In a nearby office, Dr. Lauren Hachmann Sansing, assistant professor of neurology, is looking at stroke in another way. Her research focuses on hemorrhagic stroke, the type that results from a ruptured blood vessel in the brain. “This type of stroke is devastating,” she explains. “It affects two million patients a year, and only 50 percent survive it. People may become paralyzed, unable to speak and unconscious due to the mass of blood within the brain.”
This intracerebral bleeding induces an immune reaction in the body in which white blood cells (leukocytes) travel to the brain in response to the injury. Unfortunately, this does further harm by causing brain swelling and actually worsens the cell death caused by the stroke. Sansing has obtained an NIH K08 grant – funds awarded to support the research of new physician-scientists – to study how this immune reaction can be prevented.
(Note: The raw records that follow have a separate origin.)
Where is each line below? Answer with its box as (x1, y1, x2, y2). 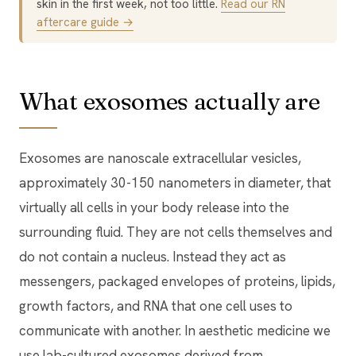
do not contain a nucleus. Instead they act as (19, 247, 286, 265)
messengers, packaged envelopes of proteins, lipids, (19, 272, 335, 290)
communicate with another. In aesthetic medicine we (19, 321, 331, 339)
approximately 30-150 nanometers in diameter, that (19, 173, 331, 192)
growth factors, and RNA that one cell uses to (19, 296, 292, 315)
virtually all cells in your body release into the (19, 198, 289, 216)
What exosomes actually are (19, 86, 320, 116)
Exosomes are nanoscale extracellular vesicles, (19, 149, 301, 167)

“Using a mouse model, we are measuring and quantifying how many leukocytes travel to the brain and how we could block them using certain anti-inflammatory drugs, such as arthritis drugs that target this cell population,” Sansing says. “We are working to determine which pathways are active in patients after a stroke, and we think we are onto something. We’re using drugs already tested in humans, with good safety data, and so we already know the dosing. If we find efficacy in animal models, we can go right to safety in human studies.”
Working to understand and treat this secondary wave of injury after a stroke is an interesting mix of the neurology and immunology courses that Sansing enjoyed as a student. She completed undergraduate studies at Cornell University, her medical degree at SUNY Stony Brook School of Medicine, and a master’s in translational research (which involves converting scientific discovery into health improvement) at the University of Pennsylvania, where she also completed an internship, residency and fellowships in vascular neurology and translational medicine.
“We’re hopeful about our work,” Sansing says. “But there have been many, many treatments for stroke that have worked in animal models but failed to improve outcomes in patients. With the evolution of biomarkers studies and the ability to study proteins and activation in patients, we have a lot of insights into what we should go after as potential targets. Dr. McCullough and I have a large biobank of samples from stroke patients who have donated blood samples to help us study the disease. These samples help ensure that what we study in our animal models is important in our patients.”
Both McCullough and Sansing are involved in active research while also seeing patients, and they say their studies are greatly benefitted by doing both. “It’s like a big puzzle,” Sansing explains. “We create a model, study it, go back to patients, then go back to research. Our overall goal is to someday say we have a new treatment that can make a difference in people’s lives.”